Exercise 9.10 Calculate the Greeks for exotic payoffs:

1. For a derivative paying \(S_T^2\), find the value, delta, and gamma using risk-neutral valuation
2. For a derivative paying \(\log(S_T)\), repeat the calculation
3. Verify both satisfy the fundamental PDE: \(rV = \frac{\partial V}{\partial t} + (r-q)S\frac{\partial V}{\partial S} + \frac{1}{2}\sigma^2 S^2 \frac{\partial^2 V}{\partial S^2}\)
4. Compare the hedging difficulty (gamma exposure) of these payoffs to standard options

Discrete Hedging and Practical Implementation

Exercise 9.11 Extend the discrete hedging simulation from the chapter:

1. Compare hedging errors for different rebalancing frequencies: daily, weekly, monthly
2. Analyze how hedging errors scale with volatility and time to expiration
   
3. Study the impact of transaction costs: assume 0.1% bid-ask spread on each rebalance
4. Find the optimal rebalancing frequency that minimizes total cost (hedging error + transaction costs)

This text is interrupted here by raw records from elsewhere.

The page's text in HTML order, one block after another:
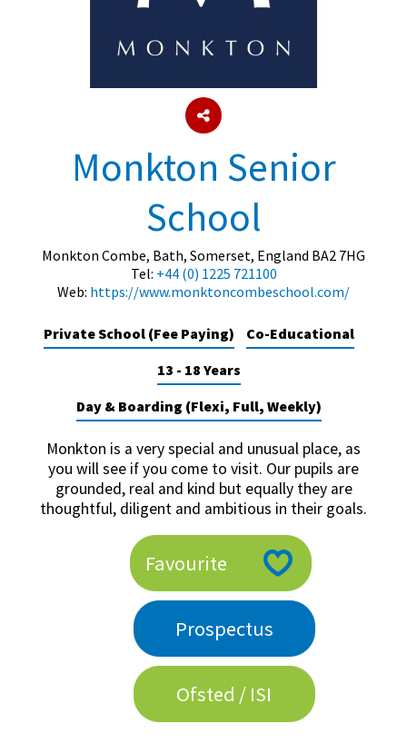
UK Best Private Schools
UK best Prep Schools
Best International Schools
Families
American International Schools
Advice and Specialist Areas
School League Tables
School Venues and Facilities for Hire
Choosing a Private School and more
Monkton Senior
School
Monkton Combe, Bath, Somerset, England BA2 7HG
Tel: +44 (0) 1225 721100
Web: https://www.monktoncombeschool.com/
Private School (Fee Paying)
Co-Educational
13 - 18 Years
Day & Boarding (Flexi, Full, Weekly)
Monkton is a very special and unusual place, as
you will see if you come to visit. Our pupils are
grounded, real and kind but equally they are
thoughtful, diligent and ambitious in their goals.
Favourite
Prospectus
Ofsted / ISI
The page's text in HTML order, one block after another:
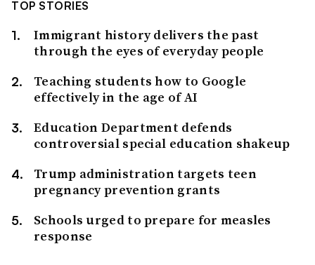
TOP STORIES
Immigrant history delivers the past
through the eyes of everyday people
Teaching students how to Google
effectively in the age of AI
Education Department defends
controversial special education shakeup
Trump administration targets teen
pregnancy prevention grants
Schools urged to prepare for measles
response
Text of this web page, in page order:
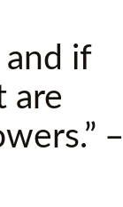
and if
are
–
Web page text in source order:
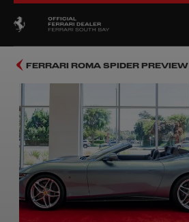
FERRARI ROMA SPIDER PREVIEW
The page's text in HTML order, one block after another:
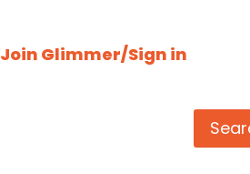
Join Glimmer/Sign in
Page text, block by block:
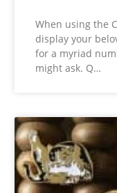
When using the
display your
for a myriad
might ask. Q…
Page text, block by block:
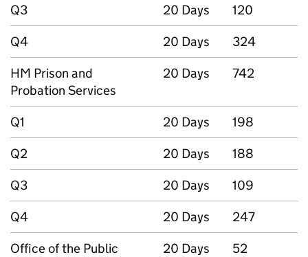
Q3
20 Days
120
Q4
20 Days
324
HM Prison and
Probation Services
20 Days 742
Q1 20 Days
198
Q2
20 Days
188
Q3
20 Days
109
Q4
20 Days
247
Office of the Public
20 Days 52
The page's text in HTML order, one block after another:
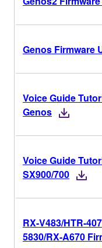
Genos Firmware
Voice Guide
Genos
Voice Guide
SX900/700
RX-V483/HTR-
5830/RX-A670
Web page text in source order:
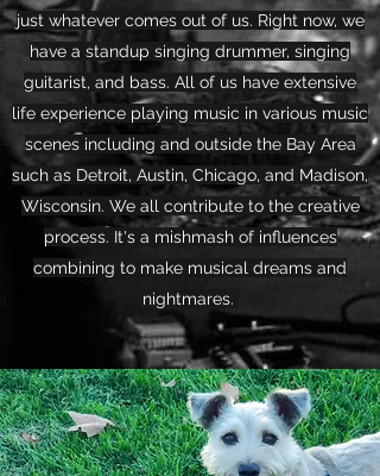
just whatever comes out of us. Right now, we
have a standup singing drummer, singing
guitarist, and bass. All of us have extensive
life experience playing music in various music
scenes including and outside the Bay Area
such as Detroit, Austin, Chicago, and Madison,
Wisconsin. We all contribute to the creative
process. It's a mishmash of influences
combining to make musical dreams and
nightmares.
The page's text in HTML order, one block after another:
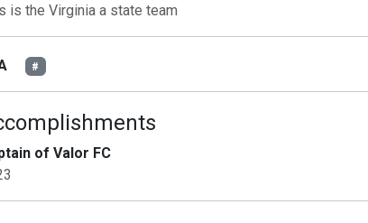
is the Virginia a state team
#
of Valor FC

Exercise 9.12 Implement synthetic portfolio insurance using the discrete hedging framework:

1. Create a protective put position (\(\max(K, S_T)\)) using dynamic hedging
2. The delta of the protective put is \(1 + \Delta_{\text{put}} = N(d_1)\)
3. Compare the final portfolio values to buying an actual put option
4. Analyze performance during high volatility periods vs. low volatility periods

Exercise 9.13 Analyze the gamma scalping strategy:

1. Show that a delta-hedged short option position has P&L approximately equal to \(-\frac{1}{2}\Gamma(\Delta S)^2\)
2. Simulate this P&L for different realized volatilities vs. implied volatility
3. Demonstrate that selling options when implied volatility > realized volatility is profitable
4. Account for the theta decay and show the complete P&L attribution

Implied Volatility and Market Practice

Exercise 9.14 Implement an implied volatility calculator:

1. Use numerical methods (bisection or Newton-Raphson) to invert the Black-Scholes formula
2. Test with market-like option prices and verify convergence
3. Handle edge cases: very deep ITM/OTM options, very short/long expirations
4. Compare computational efficiency of different numerical methods

Exercise 9.15 Analyze volatility smile patterns:

1. Using hypothetical option prices, construct a volatility smile curve
2. Fit different smile models: quadratic, cubic, SVI (Stochastic Volatility Inspired)
3. Analyze how the smile changes with time to expiration
4. Explain the economic interpretation of smile skew and convexity

Exercise 9.16 Explore Black-Scholes model limitations:

1. Generate stock paths with jumps (Merton jump-diffusion model) and price options using Black-Scholes
2. Generate paths with stochastic volatility and analyze pricing errors
3. Create scenarios where the model significantly misprices options
4. Propose practical adjustments traders might make to account for these limitations

Advanced Applications

Exercise 9.17 Analyze the impact of discrete dividends on American call options:

1. Price a call option on a stock paying a discrete dividend before expiration
2. Show when early exercise might be optimal (just before ex-dividend date)
3. Compare American and European call values in this setting
4. Implement the discrete dividend adjustment to the Black-Scholes formula

Exercise 9.18 Price an option on the maximum of two assets using change of numeraire:

1. For payoff \(\max(S_1(T), S_2(T), K)\), set up the Monte Carlo pricing framework
2. Experiment with different correlation levels between the assets
3. Compare this “rainbow” option value to individual options on each asset
4. Analyze which asset should be used as numeraire for variance reduction

9.10 Summary

The Black-Scholes model combines the theoretical foundations of arbitrage pricing with practical implementation:

1. Change of numeraire: Digital options under different measures give the formula
2. Replication: Delta hedging shows how to replicate option payoffs
3. Fundamental PDE: All derivatives satisfy the same partial differential equation
4. Greeks: Sensitivities guide risk management and hedging
5. Market practice: Implied volatilities reveal market expectations and model limitations

The model’s elegance lies in showing that, under its assumptions, options can be perfectly hedged through dynamic trading. While real markets violate these assumptions, the Black-Scholes framework remains the foundation for understanding option pricing and hedging.